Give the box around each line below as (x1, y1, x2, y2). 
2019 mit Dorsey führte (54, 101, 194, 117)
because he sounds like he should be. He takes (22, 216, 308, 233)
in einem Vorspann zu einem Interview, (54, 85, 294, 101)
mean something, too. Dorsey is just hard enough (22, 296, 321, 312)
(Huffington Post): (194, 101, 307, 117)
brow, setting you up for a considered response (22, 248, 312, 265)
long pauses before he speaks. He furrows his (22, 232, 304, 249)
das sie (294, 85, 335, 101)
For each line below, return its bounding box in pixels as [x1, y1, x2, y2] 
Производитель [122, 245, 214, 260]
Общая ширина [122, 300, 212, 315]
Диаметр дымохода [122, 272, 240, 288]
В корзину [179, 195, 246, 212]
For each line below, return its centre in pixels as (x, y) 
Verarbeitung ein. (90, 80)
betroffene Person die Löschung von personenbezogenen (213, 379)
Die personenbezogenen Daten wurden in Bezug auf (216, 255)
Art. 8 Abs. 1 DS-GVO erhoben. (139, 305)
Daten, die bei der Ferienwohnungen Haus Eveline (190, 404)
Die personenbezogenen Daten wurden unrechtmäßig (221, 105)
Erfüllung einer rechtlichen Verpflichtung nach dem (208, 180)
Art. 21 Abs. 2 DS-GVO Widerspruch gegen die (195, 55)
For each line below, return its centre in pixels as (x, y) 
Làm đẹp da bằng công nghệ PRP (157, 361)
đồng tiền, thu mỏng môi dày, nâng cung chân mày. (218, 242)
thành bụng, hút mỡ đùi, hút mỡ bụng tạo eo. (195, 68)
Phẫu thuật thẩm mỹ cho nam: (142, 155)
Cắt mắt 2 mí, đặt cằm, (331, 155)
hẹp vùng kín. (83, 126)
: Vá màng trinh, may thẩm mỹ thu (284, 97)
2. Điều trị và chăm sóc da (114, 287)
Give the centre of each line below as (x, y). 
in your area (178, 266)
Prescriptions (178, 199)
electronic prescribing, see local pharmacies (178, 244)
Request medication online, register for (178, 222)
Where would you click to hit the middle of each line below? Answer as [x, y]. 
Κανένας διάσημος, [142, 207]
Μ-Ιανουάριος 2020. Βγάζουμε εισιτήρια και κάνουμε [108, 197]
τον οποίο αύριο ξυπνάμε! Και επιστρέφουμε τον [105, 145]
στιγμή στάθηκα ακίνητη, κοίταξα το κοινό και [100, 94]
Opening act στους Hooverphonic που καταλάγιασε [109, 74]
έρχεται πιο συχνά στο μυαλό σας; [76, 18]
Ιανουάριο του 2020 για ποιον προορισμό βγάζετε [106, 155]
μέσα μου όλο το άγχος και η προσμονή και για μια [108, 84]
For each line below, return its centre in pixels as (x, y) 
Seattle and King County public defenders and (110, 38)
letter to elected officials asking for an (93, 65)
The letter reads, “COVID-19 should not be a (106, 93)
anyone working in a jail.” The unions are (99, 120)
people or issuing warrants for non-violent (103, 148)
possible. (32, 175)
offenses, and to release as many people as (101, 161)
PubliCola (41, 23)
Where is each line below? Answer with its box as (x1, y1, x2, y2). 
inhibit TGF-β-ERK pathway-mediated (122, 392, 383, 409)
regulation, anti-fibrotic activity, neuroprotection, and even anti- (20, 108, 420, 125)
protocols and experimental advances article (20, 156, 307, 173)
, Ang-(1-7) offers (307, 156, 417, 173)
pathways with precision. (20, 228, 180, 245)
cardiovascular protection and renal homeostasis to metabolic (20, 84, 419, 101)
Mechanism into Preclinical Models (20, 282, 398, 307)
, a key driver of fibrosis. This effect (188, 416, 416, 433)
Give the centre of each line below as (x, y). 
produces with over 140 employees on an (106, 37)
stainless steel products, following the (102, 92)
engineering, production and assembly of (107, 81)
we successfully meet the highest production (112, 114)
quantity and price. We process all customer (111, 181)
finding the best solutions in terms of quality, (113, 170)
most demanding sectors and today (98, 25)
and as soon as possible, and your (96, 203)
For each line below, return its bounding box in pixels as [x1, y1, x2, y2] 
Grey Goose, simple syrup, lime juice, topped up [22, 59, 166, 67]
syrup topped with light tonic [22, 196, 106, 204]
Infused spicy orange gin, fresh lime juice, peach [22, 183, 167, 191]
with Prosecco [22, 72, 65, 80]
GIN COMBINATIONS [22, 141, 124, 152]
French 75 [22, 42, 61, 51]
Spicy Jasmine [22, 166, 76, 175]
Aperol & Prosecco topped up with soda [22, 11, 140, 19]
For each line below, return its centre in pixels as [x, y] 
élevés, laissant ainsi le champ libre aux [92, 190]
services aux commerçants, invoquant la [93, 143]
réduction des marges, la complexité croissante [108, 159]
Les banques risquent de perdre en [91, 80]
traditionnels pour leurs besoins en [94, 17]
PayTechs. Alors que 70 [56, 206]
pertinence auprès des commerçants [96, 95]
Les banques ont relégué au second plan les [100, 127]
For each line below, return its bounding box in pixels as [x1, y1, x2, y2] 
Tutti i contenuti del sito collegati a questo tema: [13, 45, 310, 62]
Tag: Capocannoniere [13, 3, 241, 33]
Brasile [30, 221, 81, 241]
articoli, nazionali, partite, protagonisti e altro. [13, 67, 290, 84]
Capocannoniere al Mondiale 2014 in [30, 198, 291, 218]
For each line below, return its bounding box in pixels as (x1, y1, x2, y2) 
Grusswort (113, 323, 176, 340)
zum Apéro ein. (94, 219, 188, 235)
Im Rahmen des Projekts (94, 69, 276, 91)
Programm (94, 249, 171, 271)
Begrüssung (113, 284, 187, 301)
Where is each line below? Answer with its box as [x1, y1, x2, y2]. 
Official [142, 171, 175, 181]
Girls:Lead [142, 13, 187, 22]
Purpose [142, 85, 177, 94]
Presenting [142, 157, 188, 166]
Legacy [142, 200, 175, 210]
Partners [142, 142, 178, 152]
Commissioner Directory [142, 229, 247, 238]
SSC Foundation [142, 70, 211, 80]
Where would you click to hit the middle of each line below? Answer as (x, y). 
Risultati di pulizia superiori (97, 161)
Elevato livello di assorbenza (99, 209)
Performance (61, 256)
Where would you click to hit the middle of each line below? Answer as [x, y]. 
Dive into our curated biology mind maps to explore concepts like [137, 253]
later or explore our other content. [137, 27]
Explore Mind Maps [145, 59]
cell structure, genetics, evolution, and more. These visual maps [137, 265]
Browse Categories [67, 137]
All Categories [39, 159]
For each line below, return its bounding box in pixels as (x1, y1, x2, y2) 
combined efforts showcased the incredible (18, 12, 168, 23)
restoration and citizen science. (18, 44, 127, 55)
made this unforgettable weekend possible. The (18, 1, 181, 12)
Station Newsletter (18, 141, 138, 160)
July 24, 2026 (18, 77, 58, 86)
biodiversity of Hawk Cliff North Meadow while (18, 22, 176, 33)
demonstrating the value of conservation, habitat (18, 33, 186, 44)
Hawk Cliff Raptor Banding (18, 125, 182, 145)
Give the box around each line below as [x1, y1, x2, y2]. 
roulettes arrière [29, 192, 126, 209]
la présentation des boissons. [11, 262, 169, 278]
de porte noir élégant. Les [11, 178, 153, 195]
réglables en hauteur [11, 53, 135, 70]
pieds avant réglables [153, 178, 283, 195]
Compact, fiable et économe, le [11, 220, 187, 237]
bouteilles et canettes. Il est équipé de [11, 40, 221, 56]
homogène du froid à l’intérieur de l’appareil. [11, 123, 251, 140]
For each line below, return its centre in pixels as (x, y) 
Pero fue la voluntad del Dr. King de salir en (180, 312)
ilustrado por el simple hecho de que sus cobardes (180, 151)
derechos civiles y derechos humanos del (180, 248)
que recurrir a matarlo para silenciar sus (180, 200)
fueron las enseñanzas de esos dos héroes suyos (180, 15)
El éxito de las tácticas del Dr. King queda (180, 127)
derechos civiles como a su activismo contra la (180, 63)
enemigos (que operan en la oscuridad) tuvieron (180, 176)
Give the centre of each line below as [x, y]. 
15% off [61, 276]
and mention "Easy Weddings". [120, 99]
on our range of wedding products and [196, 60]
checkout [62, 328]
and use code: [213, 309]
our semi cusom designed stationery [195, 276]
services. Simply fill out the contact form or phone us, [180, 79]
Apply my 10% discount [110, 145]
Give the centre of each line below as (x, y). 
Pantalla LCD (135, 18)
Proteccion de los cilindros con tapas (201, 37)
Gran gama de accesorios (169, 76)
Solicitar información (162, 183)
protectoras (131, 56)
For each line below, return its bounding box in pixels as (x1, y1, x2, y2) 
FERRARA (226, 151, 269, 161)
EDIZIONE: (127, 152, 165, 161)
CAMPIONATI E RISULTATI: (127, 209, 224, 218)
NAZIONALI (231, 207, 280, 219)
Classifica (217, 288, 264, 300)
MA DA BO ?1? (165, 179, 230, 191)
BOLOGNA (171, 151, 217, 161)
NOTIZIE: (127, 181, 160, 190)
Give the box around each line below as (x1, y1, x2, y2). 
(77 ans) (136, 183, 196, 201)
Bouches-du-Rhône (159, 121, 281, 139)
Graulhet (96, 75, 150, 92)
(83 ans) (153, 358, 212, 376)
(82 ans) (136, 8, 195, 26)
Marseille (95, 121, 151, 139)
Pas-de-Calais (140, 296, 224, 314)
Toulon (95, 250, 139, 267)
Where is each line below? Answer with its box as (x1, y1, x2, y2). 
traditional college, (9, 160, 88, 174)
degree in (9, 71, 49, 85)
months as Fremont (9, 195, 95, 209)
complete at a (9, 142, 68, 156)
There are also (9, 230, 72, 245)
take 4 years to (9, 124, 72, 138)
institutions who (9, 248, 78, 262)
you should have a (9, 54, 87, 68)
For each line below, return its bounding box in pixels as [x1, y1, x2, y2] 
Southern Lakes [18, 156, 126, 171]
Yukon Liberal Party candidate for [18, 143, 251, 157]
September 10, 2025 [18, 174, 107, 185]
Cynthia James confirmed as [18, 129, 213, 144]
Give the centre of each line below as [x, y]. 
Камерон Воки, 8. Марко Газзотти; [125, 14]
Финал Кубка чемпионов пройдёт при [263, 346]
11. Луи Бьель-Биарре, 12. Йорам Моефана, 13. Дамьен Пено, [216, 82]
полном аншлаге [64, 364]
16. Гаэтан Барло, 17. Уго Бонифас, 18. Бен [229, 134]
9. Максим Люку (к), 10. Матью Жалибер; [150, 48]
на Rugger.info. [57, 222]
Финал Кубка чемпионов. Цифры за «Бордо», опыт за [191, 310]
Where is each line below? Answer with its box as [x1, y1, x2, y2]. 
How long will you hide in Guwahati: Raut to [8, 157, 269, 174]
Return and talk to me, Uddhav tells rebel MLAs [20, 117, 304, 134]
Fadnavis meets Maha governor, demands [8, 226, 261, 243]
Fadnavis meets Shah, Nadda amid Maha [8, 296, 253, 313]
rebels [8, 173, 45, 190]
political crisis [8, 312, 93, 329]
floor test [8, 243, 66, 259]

◆ ◆ ◆ ◆ ◆ ◆ ◆

Show all of the lines above in which "thẩm" is present.

Phẫu thuật thẩm mỹ cho nam: (142, 155)
: Vá màng trinh, may thẩm mỹ thu (284, 97)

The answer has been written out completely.